Your comment woke me up to the fact that I've been so obsessed with the fact that it wasn't my environment or code manipulation that was at fault that I forgot if there was a problem in processing the dataset in the first place. I found that the original code used the ls function directly when processing the 150 graph data, which may have resulted in the first 25 logs that were not processed corresponding to the ATTACK data. So I modified the code to prove that this was the problem.
This was modified before running
Here's the modified run
So the task index changed also because the data wasn't processed properly, and ultimately the eval code doesn't need to change, which is 2.

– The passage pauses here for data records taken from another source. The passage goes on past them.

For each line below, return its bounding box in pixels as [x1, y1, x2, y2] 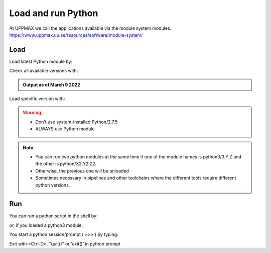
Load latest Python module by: [9, 58, 73, 64]
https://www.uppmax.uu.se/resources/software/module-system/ [9, 32, 143, 38]
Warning [23, 110, 41, 116]
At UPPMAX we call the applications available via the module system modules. [9, 25, 172, 31]
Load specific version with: [9, 96, 65, 102]
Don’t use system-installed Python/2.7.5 [35, 119, 118, 125]
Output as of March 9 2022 [23, 81, 80, 88]
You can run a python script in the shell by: [9, 213, 98, 219]
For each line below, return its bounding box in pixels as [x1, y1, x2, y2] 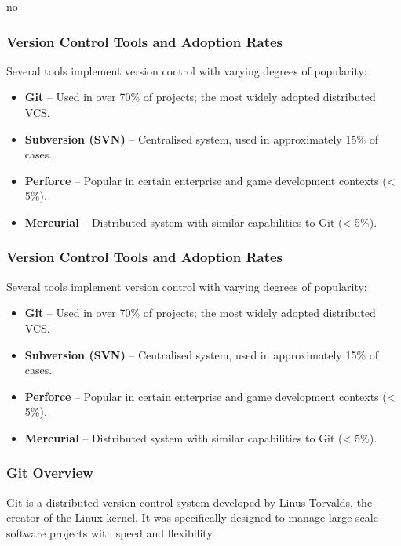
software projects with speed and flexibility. [6, 524, 215, 541]
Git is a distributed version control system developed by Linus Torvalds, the [6, 493, 373, 510]
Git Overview [6, 463, 93, 482]
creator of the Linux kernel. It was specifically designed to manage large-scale [6, 509, 378, 526]
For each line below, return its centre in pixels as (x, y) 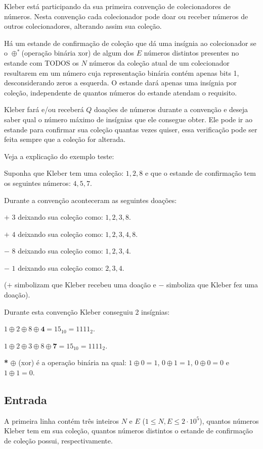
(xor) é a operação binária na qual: (72, 362)
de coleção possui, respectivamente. (58, 441)
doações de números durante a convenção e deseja (171, 109)
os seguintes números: (37, 183)
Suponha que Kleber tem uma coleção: (64, 173)
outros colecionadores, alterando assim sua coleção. (83, 26)
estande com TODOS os (41, 62)
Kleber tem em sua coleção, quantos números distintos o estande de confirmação (128, 431)
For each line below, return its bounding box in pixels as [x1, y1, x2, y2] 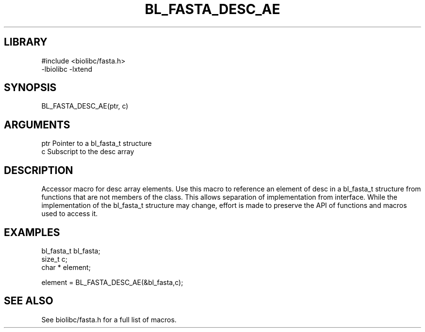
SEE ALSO [4, 295, 53, 307]
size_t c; [41, 254, 67, 263]
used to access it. [41, 209, 98, 218]
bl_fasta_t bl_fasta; [41, 246, 100, 255]
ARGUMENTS [4, 118, 70, 131]
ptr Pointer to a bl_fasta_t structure [41, 139, 152, 148]
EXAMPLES [4, 226, 60, 238]
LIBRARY [4, 36, 48, 48]
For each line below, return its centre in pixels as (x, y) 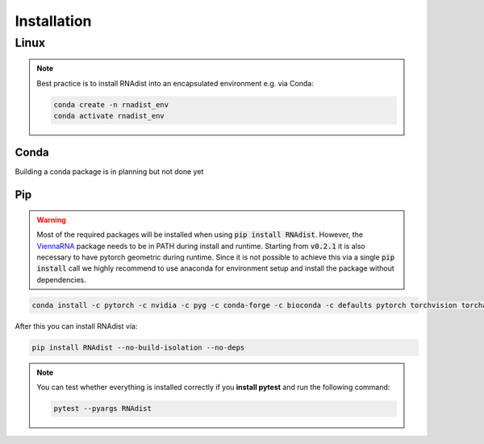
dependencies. (61, 280)
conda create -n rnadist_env (111, 104)
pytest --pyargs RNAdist (103, 409)
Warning (51, 220)
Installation (53, 21)
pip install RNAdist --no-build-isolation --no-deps (138, 347)
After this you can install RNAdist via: (76, 326)
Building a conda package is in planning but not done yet (109, 172)
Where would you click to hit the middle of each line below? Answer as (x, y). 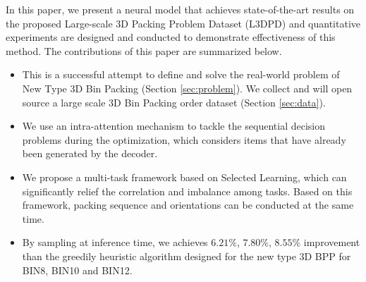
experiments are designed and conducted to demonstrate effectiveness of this (171, 37)
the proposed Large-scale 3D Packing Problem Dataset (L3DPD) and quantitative (183, 23)
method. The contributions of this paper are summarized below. (144, 50)
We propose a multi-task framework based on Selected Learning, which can (184, 177)
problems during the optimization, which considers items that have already (184, 139)
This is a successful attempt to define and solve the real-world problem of (181, 74)
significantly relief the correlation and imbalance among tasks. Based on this (187, 191)
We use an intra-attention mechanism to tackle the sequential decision (174, 126)
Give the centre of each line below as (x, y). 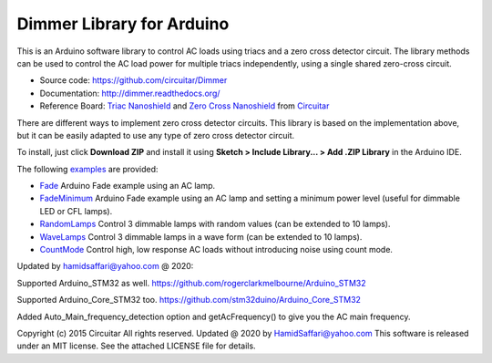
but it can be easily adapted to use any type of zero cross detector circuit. (156, 135)
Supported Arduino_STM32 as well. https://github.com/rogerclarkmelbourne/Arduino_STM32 (191, 283)
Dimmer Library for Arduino (123, 24)
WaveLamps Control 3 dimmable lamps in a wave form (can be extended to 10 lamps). (201, 236)
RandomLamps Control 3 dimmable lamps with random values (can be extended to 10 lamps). (215, 224)
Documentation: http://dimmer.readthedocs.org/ (130, 93)
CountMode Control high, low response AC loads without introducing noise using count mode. (216, 250)
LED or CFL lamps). (76, 211)
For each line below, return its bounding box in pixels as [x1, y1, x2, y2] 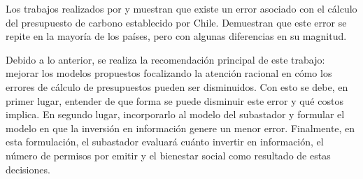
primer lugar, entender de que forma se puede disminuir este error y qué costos [6, 93, 343, 108]
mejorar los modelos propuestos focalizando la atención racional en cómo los [6, 66, 332, 80]
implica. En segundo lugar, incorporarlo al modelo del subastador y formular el [6, 107, 345, 122]
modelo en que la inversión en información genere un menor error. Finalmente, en [6, 120, 355, 135]
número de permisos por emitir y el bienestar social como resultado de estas [6, 148, 331, 162]
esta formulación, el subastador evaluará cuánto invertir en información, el [6, 134, 324, 149]
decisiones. [6, 162, 50, 176]
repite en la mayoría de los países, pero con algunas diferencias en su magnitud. [6, 29, 347, 43]
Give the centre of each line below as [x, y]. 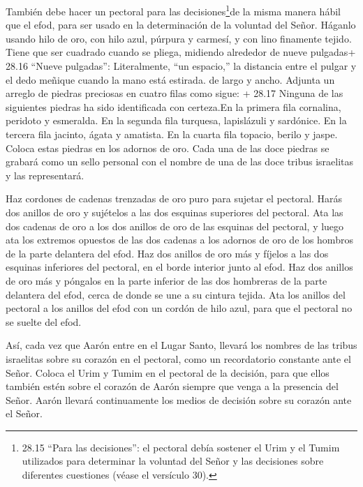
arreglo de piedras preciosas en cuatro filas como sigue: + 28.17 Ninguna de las [175, 93]
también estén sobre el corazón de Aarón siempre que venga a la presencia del [172, 386]
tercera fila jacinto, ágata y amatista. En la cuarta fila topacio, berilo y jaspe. [172, 134]
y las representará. [45, 175]
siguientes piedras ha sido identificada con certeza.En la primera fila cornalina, [173, 106]
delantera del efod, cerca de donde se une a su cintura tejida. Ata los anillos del [176, 294]
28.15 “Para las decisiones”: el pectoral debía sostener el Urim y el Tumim [181, 447]
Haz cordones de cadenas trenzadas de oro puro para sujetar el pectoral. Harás [174, 198]
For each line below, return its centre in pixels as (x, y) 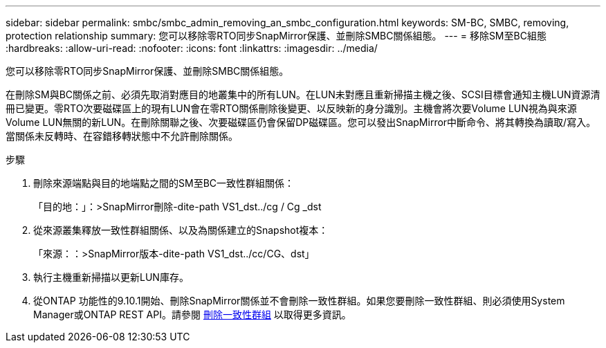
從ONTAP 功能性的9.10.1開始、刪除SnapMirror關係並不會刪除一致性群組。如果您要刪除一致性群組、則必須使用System (299, 301)
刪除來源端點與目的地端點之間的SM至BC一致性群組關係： (164, 183)
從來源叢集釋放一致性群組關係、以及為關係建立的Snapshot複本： (181, 230)
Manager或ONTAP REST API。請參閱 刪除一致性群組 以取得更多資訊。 (192, 314)
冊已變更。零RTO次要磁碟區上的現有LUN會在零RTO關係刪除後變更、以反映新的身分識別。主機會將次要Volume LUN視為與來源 (291, 108)
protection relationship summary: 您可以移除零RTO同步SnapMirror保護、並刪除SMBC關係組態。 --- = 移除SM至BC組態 (276, 36)
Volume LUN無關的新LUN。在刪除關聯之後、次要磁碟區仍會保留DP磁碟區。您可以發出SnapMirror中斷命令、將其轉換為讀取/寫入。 (301, 122)
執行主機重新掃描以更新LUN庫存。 (111, 277)
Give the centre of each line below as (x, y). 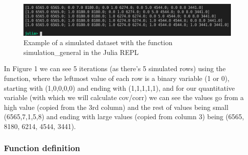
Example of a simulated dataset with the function (98, 42)
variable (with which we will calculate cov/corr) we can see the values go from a (124, 97)
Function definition (42, 148)
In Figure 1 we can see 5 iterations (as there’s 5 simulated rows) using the (115, 68)
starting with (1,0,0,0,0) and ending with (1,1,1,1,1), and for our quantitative (120, 88)
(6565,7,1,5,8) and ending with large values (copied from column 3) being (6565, (124, 116)
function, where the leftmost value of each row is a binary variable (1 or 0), (117, 78)
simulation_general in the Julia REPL (81, 52)
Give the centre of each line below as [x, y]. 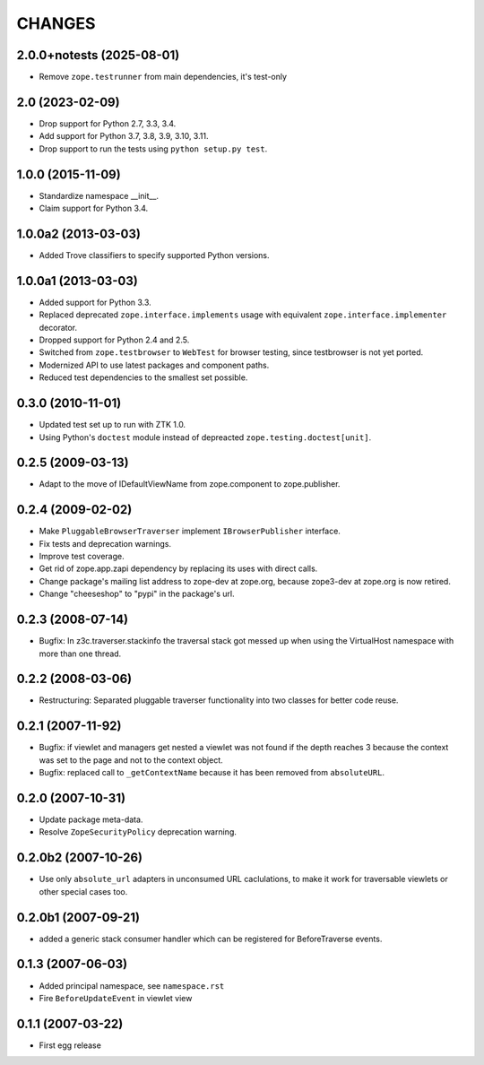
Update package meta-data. [91, 819]
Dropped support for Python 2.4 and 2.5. [114, 340]
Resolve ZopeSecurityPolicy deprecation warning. [138, 832]
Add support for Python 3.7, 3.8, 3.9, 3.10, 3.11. [124, 136]
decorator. [58, 327]
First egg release [70, 1045]
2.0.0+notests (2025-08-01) [98, 55]
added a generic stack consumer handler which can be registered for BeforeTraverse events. [211, 939]
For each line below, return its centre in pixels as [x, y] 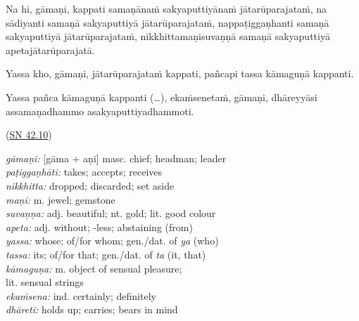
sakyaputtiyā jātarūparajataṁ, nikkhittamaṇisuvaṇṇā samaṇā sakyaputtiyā [168, 36]
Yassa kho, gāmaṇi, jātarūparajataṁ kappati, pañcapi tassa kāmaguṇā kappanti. [180, 73]
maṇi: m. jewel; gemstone [61, 199]
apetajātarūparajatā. [50, 50]
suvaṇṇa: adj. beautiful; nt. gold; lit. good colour [111, 213]
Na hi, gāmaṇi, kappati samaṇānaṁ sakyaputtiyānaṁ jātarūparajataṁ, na [166, 8]
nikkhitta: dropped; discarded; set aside [90, 185]
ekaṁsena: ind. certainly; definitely [81, 295]
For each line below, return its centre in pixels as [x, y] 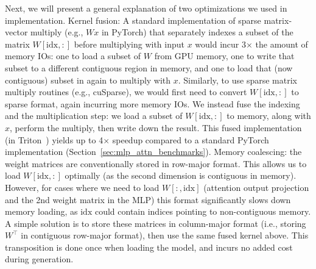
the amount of [282, 44]
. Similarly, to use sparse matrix [237, 80]
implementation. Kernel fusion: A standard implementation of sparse [133, 20]
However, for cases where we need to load [82, 187]
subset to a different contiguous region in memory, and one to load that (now [149, 67]
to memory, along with [269, 116]
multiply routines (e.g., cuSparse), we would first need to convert [126, 92]
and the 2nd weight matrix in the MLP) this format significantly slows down [148, 199]
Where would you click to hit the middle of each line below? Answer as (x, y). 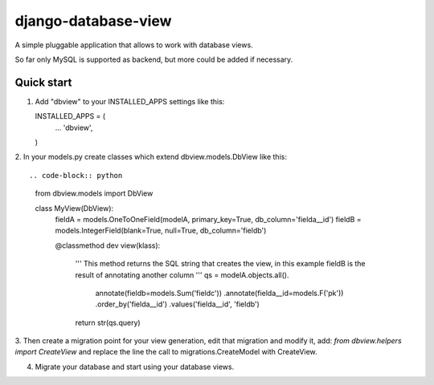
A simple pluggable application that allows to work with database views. (134, 45)
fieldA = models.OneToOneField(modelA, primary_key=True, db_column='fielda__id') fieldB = (208, 219)
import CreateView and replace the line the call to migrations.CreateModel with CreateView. (166, 352)
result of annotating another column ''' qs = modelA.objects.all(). (182, 275)
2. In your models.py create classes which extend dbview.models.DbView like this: (151, 157)
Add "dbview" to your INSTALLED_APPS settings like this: (130, 101)
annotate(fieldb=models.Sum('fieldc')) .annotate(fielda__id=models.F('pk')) (219, 293)
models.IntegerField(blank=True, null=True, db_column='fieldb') (161, 231)

Thank you so much for answering my questions over and over again! 谢谢
@jiangdie666 @Jimmyokok Hello. Thank you for sharing. I had the same problem.
I have another question. If I'm not wrong, in the original paper the results for wget were reported as follows:
I have done the Quick Evaluation and got the following results:
[n_graph, n_node_feat, n_edge_feat]: [150, 8, 4] Loading processed wget dataset... [n_graph, n_node_feat, n_edge_feat]: [150, 8, 4] AUC: 0.9359999999999999 F1: 0.9056603768600924 PRECISION: 0.8571428571428571 RECALL: 0.96 TN: 21 FN: 1 TP: 24 FP: 4
I also saw that the last results @jiangdie666 shared were close to mine. What might be the reason for the different results for Precision, F1, and AUC?
@jiangdie666 @Jimmyokok Hello. Thank you for sharing. I had the same problem.
I have another question. If I'm not wrong, in the original paper the results for wget were reported as follows:
I have done the Quick Evaluation and got the following results:
[n_graph, n_node_feat, n_edge_feat]: [150, 8, 4] Loading processed wget dataset... [n_graph, n_node_feat, n_edge_feat]: [150, 8, 4] AUC: 0.9359999999999999 F1: 0.9056603768600924 PRECISION: 0.8571428571428571 RECALL: 0.96 TN: 21 FN: 1 TP: 24 FP: 4 #Test_AUC: 0.9360±0.0000
I also saw that the last results @jiangdie666 shared were close to mine. What might be the reason for the different results for Precision, F1, and AUC?
I have rerun the Quick Evaluation with exactly the same data, checkpoints and code as in this repository, which gives me this: AUC: 0.96 F1: 0.9599999994999999 PRECISION: 0.96 RECALL: 0.96 TN: 24 FN: 1 TP: 24 FP: 1
Then, I modified the code to repeat the evaluation with random seed 0 to 49 and report the average, which gives me this: AUC: 0.952864+0.013846093456278552 F1: 0.9595209114984354+0.016390904351784117 PRECISION: 0.9663880341880342+0.031628609309857315 RECALL: 0.9536+0.018521339044464343 TN: 24.14+0.8248636250920511 FN: 1.16+0.463033476111609 TP: 23.84+0.463033476111609 FP: 0.86+0.8248636250920512
This is extremely strange, since I have never seen as many as 4 FPs. Meanwhile, I'm sure I have n_neighbor == 2 which is standard setting, and I have tried these evaluations with PyTorch 1.x and 2.x respectively, which yield the same result.
With seed 2022, which aligns with the repository code, I'm getting this: AUC: 0.9616 F1: 0.9795918362349021 PRECISION: 1.0 RECALL: 0.96 TN: 25 FN: 1 TP: 24 FP: 0
其实我用原始 您xiang项目自带的那个checkponti-wget.pt FP的结果也依旧为4,远不及您上面的结果
尝试一下多个种子平均?说不定2022在其他设备上正好表现非常差?
用项目自带的 graghs.zip解压后的图处理文件 graphs.pkl结果是满足的,那就说明依旧是预处理wget的数据代码的部分有小bug。
I have evaluated the original dataset using your project's code to train the generated pkl, and also the trained pkl that comes with your project, respectively. But the results are not satisfactory, is it because I didn't set other parameter details. Raw data evaluation results from my own training
This is the pkl that comes with your project.